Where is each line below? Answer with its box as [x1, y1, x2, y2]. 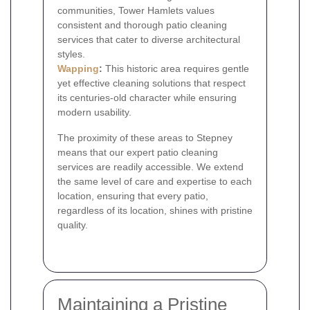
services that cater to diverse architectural [57, 33, 240, 45]
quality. [57, 219, 88, 230]
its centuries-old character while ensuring [57, 91, 237, 103]
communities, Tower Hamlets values [57, 4, 215, 16]
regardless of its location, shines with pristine [57, 204, 253, 216]
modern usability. [57, 106, 131, 118]
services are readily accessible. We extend [57, 161, 244, 172]
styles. [57, 48, 85, 60]
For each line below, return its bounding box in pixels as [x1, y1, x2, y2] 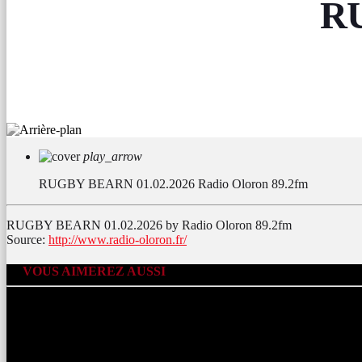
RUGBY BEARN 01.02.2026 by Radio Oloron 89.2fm [6, 218, 292, 233]
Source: [6, 233, 48, 247]
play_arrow [83, 149, 142, 164]
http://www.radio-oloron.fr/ [48, 233, 187, 247]
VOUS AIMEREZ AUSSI [23, 264, 166, 279]
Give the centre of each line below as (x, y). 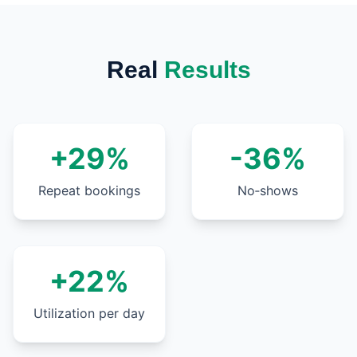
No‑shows (268, 190)
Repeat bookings (89, 190)
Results (207, 70)
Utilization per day (89, 313)
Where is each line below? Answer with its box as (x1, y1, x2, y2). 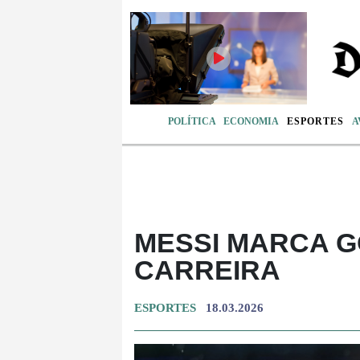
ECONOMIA (223, 115, 280, 127)
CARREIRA (134, 254, 280, 285)
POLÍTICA (167, 115, 216, 127)
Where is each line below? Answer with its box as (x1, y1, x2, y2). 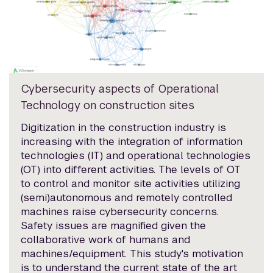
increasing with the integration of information (21, 135, 243, 149)
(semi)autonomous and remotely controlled (21, 191, 233, 205)
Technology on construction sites (21, 98, 195, 113)
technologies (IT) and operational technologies (21, 149, 251, 163)
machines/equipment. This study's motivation (21, 247, 244, 261)
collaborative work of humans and (21, 233, 191, 247)
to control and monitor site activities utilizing (21, 177, 241, 191)
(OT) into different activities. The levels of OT (21, 163, 241, 177)
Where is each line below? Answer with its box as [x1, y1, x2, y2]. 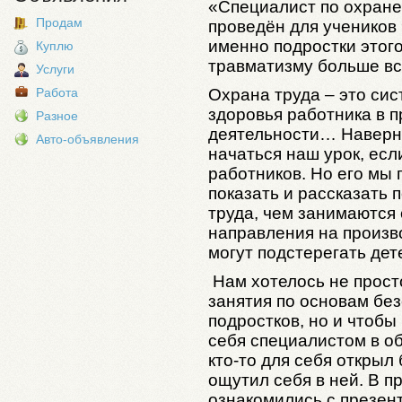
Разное [36, 109, 78, 123]
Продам [36, 15, 83, 30]
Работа [36, 85, 78, 100]
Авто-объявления [36, 132, 139, 146]
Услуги [36, 62, 74, 76]
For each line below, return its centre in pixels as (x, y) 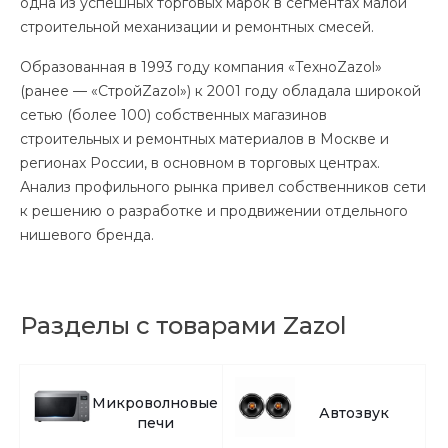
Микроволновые (155, 403)
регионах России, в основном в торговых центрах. (200, 163)
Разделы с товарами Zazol (183, 325)
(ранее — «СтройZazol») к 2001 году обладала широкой (220, 91)
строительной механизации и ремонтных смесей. (197, 27)
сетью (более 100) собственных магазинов (173, 115)
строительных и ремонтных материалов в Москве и (204, 139)
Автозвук (354, 413)
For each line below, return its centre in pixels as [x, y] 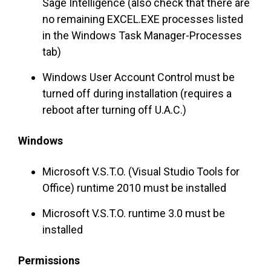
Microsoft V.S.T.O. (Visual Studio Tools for [141, 172]
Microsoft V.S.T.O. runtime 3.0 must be [134, 214]
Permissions [49, 261]
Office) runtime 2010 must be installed [134, 188]
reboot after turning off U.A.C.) [114, 110]
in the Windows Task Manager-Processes [142, 36]
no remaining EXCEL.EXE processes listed [143, 19]
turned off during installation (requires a [137, 94]
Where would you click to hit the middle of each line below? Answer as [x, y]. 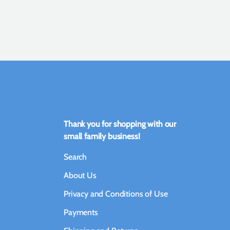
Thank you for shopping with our [120, 124]
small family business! [102, 137]
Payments [81, 213]
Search [75, 157]
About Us [80, 176]
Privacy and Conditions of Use [116, 194]
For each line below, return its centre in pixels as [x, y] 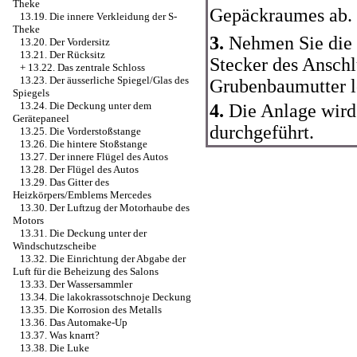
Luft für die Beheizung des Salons [86, 271]
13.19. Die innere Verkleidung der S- [98, 16]
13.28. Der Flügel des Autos [79, 169]
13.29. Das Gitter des [65, 182]
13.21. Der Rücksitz [63, 55]
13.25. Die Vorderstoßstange [80, 131]
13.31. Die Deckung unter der [83, 233]
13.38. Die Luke [55, 348]
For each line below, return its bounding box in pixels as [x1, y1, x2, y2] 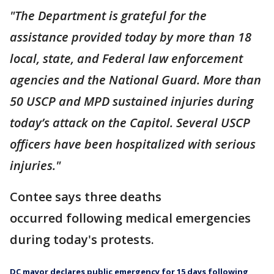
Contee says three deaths [10, 188, 161, 205]
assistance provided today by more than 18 [10, 28, 251, 45]
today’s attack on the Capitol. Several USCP [10, 114, 250, 131]
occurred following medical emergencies [10, 209, 251, 226]
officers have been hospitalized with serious [10, 135, 256, 152]
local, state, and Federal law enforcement [10, 50, 243, 67]
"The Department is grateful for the [10, 7, 207, 24]
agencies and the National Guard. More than [10, 71, 261, 88]
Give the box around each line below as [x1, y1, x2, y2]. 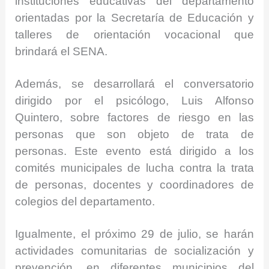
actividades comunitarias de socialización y [15, 244, 254, 258]
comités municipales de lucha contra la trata [15, 161, 254, 174]
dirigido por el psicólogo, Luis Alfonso [15, 94, 254, 107]
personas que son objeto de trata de [15, 127, 254, 141]
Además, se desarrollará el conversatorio [15, 77, 254, 90]
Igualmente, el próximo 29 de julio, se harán [15, 228, 254, 241]
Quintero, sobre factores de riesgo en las [15, 110, 254, 124]
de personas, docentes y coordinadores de [15, 178, 254, 191]
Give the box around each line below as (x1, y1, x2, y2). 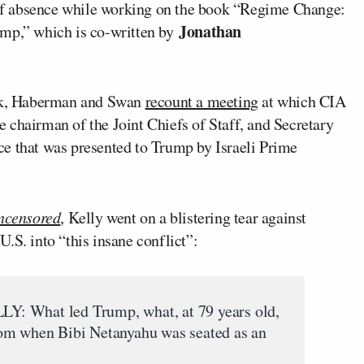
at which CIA (258, 90, 346, 112)
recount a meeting (145, 90, 258, 112)
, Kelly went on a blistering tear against (60, 206, 307, 228)
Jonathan (179, 19, 242, 43)
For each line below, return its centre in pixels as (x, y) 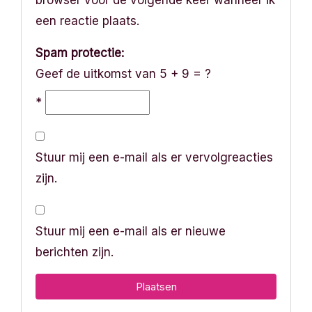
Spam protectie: (80, 53)
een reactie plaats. (87, 21)
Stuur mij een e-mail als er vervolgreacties (154, 157)
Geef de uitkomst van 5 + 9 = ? (123, 73)
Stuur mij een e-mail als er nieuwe (131, 231)
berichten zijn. (75, 252)
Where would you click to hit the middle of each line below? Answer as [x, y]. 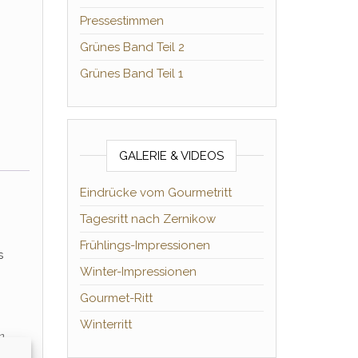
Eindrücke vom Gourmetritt [155, 193]
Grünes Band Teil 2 [132, 47]
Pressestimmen [121, 21]
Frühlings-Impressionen [145, 245]
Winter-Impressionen [138, 272]
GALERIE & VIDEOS [172, 156]
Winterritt [105, 324]
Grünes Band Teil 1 [131, 74]
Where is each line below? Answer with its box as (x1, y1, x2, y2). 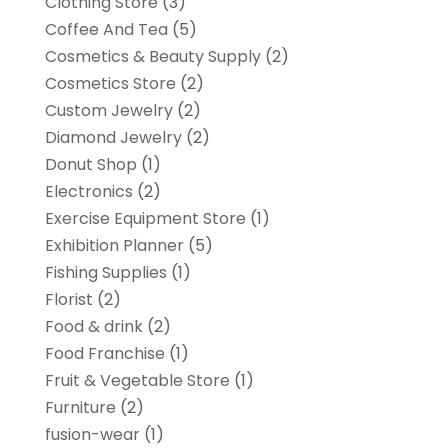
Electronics (44, 179, 133, 203)
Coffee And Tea (44, 17, 168, 41)
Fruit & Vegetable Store (44, 368, 230, 392)
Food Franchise (44, 341, 165, 365)
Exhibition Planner (44, 233, 184, 257)
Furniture (44, 395, 116, 419)
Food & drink (44, 314, 143, 338)
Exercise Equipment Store (44, 206, 246, 230)
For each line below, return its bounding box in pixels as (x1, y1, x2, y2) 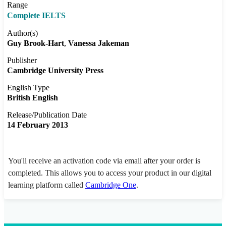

▶ _What you need to do_
From the entries above, show each line that includes the string "personas".

▶ _Exercise solution_
personas que son objeto de trata de [15, 127, 254, 141]
de personas, docentes y coordinadores de [15, 178, 254, 191]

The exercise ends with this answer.